■ Task objective
Pull out of the data below the stretch of lines bounded by the one containing "Rachel Staff February 3, 2026" and the one containing "ones stick with", both bounds included, unchanged.

● ● ● ● ● ● ●

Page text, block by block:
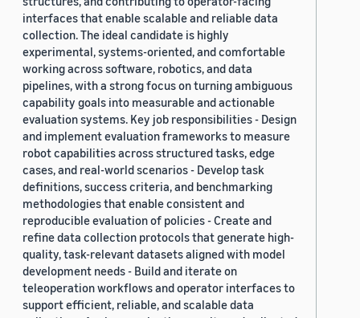
interfaces that enable scalable and reliable data
collection. The ideal candidate is highly
experimental, systems-oriented, and comfortable
working across software, robotics, and data
pipelines, with a strong focus on turning ambiguous
capability goals into measurable and actionable
evaluation systems. Key job responsibilities - Design
and implement evaluation frameworks to measure
robot capabilities across structured tasks, edge
cases, and real-world scenarios - Develop task
definitions, success criteria, and benchmarking
methodologies that enable consistent and
reproducible evaluation of policies - Create and
refine data collection protocols that generate high-
quality, task-relevant datasets aligned with model
development needs - Build and iterate on
teleoperation workflows and operator interfaces to
support efficient, reliable, and scalable data
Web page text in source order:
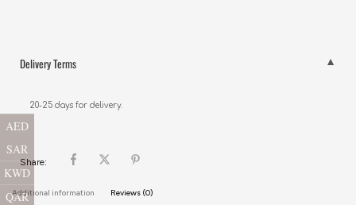
Delivery Terms
20-25 days for delivery.
Share:
Additional information Reviews (0)
AED
SAR
KWD
QAR
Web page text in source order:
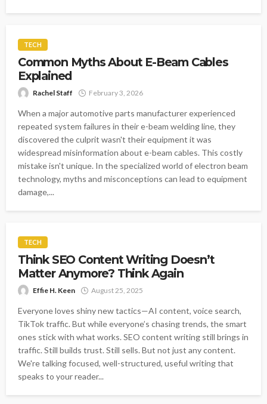
TECH
Common Myths About E-Beam Cables
Explained
Rachel Staff February 3, 2026
When a major automotive parts manufacturer experienced
repeated system failures in their e-beam welding line, they
discovered the culprit wasn't their equipment it was
widespread misinformation about e-beam cables. This costly
mistake isn't unique. In the specialized world of electron beam
technology, myths and misconceptions can lead to equipment
damage,...
TECH
Think SEO Content Writing Doesn’t
Matter Anymore? Think Again
Effie H. Keen August 25, 2025
Everyone loves shiny new tactics—AI content, voice search,
TikTok traffic. But while everyone’s chasing trends, the smart
ones stick with what works. SEO content writing still brings in
traffic. Still builds trust. Still sells. But not just any content.
We're talking focused, well-structured, useful writing that
speaks to your reader...
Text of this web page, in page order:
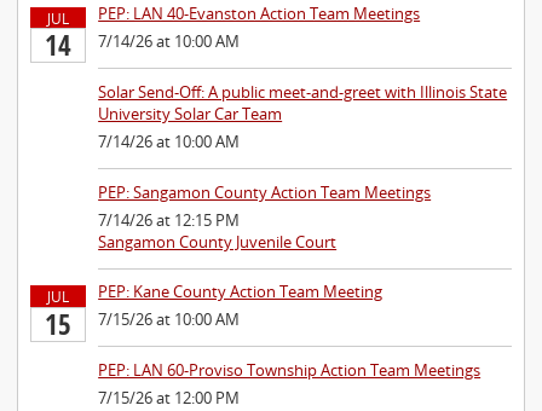
JUL
14
PEP: LAN 40-Evanston Action Team Meetings
7/14/26 at 10:00 AM
Solar Send-Off: A public meet-and-greet with Illinois State
University Solar Car Team
7/14/26 at 10:00 AM
PEP: Sangamon County Action Team Meetings
7/14/26 at 12:15 PM
Sangamon County Juvenile Court
JUL
15
PEP: Kane County Action Team Meeting
7/15/26 at 10:00 AM
PEP: LAN 60-Proviso Township Action Team Meetings
7/15/26 at 12:00 PM
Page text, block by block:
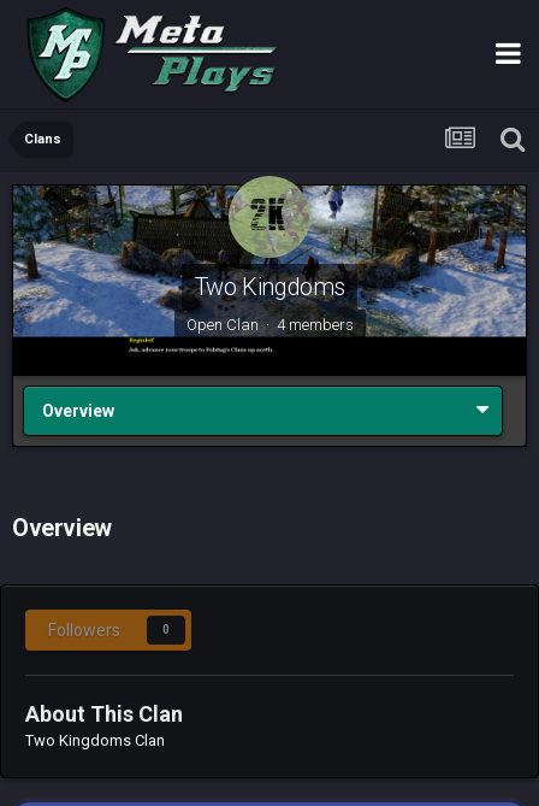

● ● ● ● ● ● ●

■ Result below
Rachel Staff February 3, 2026
When a major automotive parts manufacturer experienced
repeated system failures in their e-beam welding line, they
discovered the culprit wasn't their equipment it was
widespread misinformation about e-beam cables. This costly
mistake isn't unique. In the specialized world of electron beam
technology, myths and misconceptions can lead to equipment
damage,...
TECH
Think SEO Content Writing Doesn’t
Matter Anymore? Think Again
Effie H. Keen August 25, 2025
Everyone loves shiny new tactics—AI content, voice search,
TikTok traffic. But while everyone’s chasing trends, the smart
ones stick with what works. SEO content writing still brings in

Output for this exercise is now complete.